An Experimental Comparison of 3D Object Recognition Systems

The following comparative evaluation appears in
Fred Rothganger, Svetlana Lazebnik, Cordelia Schmid, and Jean Ponce.
3D Object Modeling and Recognition Using Local Affine-Invariant Image Descriptors and Multi-View Spatial Constraints. International Journal of Computer Vision, accepted.

In order to obtain a quantitative comparison of our method with other state-of-the-art object recognition systems, we have provided our dataset to several other research groups. The algorithms proposed by Ferrari, Tuytelaars & Van Gool [2004], Lowe [2004], Mahamud & Hebert [2003], and Moreels, Maire & Perona [2004] have been tested by their authors in this comparative study. As shown by the above figure, all the algorithms perform well on our data set, achieving recognition rates of 90% and above for false detection rates below 10%. In this experiment, the color version of our algorithm and Lowe's program perform best for very low false detection rates, followed by the black-and-white version of our algorithm. The technique proposed by Ferrari et al. achieves an extremely high recognition rate at the cost of a somewhat higher false detection rate. Although all five algorithms use multiple views to form object models, only Lowe's algorithm and ours actually combine the information associated with multiple views in the recognition process. Lowe's algorithm does not construct an explicit 3D model, but it allows multiple training views sharing common patches to vote for the same object. The other methods consider all training pictures independently, which essentially reduces object recognition to image matching.

The five algorithms use different geometric constraints to reject inconsistent matches: We exploit the global 3D (affine and Euclidean) rigidity of our object models. Ferrari et al. use instead a set of local 2D affine rigidity constraints, which are somewhat weaker but allow the recognition of deformable objects such as magazines, and the remaining authors exploit global 2D (affine or Euclidean) rigidity constraints, best suited to situations where the training and test views are close to each other, or the relief of the scene is small compared to the distance separating it from the observer. To test the power of these constraints, we have included in our comparative study a baseline recognition method where the pairwise image matching part of our modeling algorithm is used as a simple recognition engine, an object being declared as recognized when a sufficient percentage of the patches founds in a training view are matched to the test image. The geometric constraints used in this case are quite weak, and amount to exploiting the epipolar geometry conventionally used in wide-baseline stereo. As shown by the figure, although this simple method gives reasonable results (over 50% true positive rate with no false positives), it gives the worse recognition rates of all methods tested.

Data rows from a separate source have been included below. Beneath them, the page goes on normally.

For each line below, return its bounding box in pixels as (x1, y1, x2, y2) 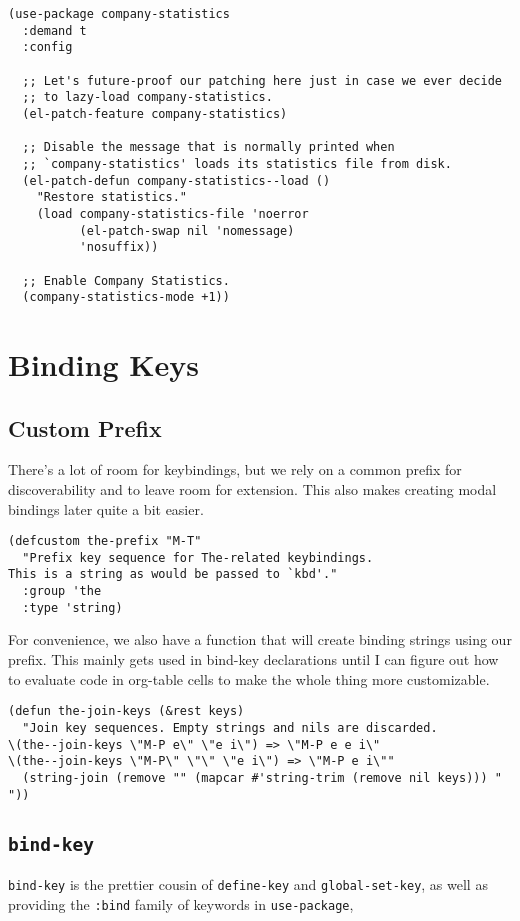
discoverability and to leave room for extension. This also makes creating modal (8, 478, 497, 499)
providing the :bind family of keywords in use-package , (8, 893, 354, 914)
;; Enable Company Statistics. (22, 273, 230, 288)
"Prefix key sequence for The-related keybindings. (22, 550, 374, 565)
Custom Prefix (8, 412, 162, 443)
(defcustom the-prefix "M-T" (8, 534, 202, 549)
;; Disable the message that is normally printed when (22, 140, 395, 155)
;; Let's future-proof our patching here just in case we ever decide (22, 73, 502, 88)
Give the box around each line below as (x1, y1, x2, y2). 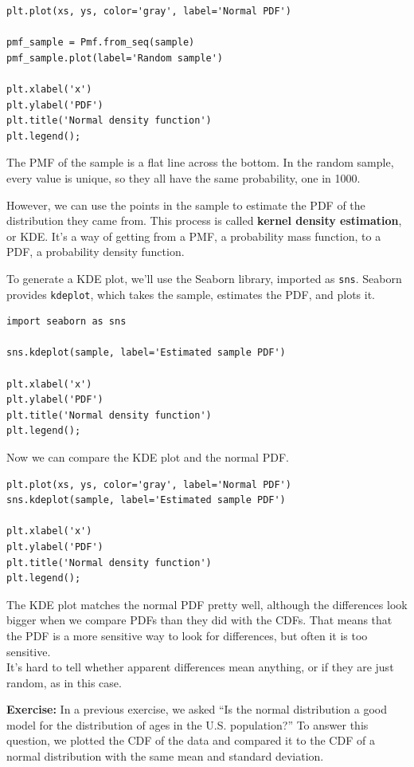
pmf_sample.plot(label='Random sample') (6, 52, 224, 64)
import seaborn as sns (6, 316, 127, 328)
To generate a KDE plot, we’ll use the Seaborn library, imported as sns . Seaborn (6, 269, 402, 286)
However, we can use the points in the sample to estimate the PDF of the (6, 196, 365, 213)
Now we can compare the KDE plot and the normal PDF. (6, 448, 289, 465)
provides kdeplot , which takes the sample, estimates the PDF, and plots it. (6, 285, 376, 302)
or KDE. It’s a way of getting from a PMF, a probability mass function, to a (6, 227, 381, 244)
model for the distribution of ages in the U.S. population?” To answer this (6, 716, 369, 733)
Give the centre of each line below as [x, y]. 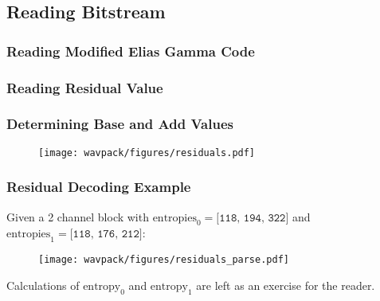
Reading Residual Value [85, 87]
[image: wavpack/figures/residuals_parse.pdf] [164, 260]
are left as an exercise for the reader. [286, 285]
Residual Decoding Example [99, 187]
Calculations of [43, 285]
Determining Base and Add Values [120, 124]
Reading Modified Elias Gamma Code [131, 51]
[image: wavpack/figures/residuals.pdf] [147, 152]
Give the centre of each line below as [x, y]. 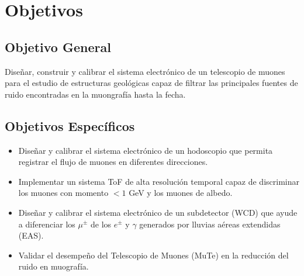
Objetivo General [58, 46]
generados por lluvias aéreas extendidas [210, 224]
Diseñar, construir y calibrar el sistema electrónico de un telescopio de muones [145, 71]
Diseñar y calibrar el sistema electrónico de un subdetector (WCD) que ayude [158, 212]
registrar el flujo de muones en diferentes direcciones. [113, 162]
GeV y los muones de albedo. [181, 193]
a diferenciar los [47, 224]
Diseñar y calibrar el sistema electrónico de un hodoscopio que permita [146, 150]

These results should not be interpreted as a conclusive ranking of the tested algorithms, since our test dataset is quite small, and it is probably biased in favor of our method. However, they provide some evidence (and this should not be particularly surprising) that combining multiple views improves recognition performance, and so does the inclusion of geometric constraints in the matching process. Of course, there is a price to pay for the integration of multiple images into a single model: First, this makes modeling more costly and complicated. Second, this requires the use of training views with sufficient overlap, as confirmed by our experiments with the data of Ferrari et al., where the input images have too few patches in common to allow us to construct any meaningful model.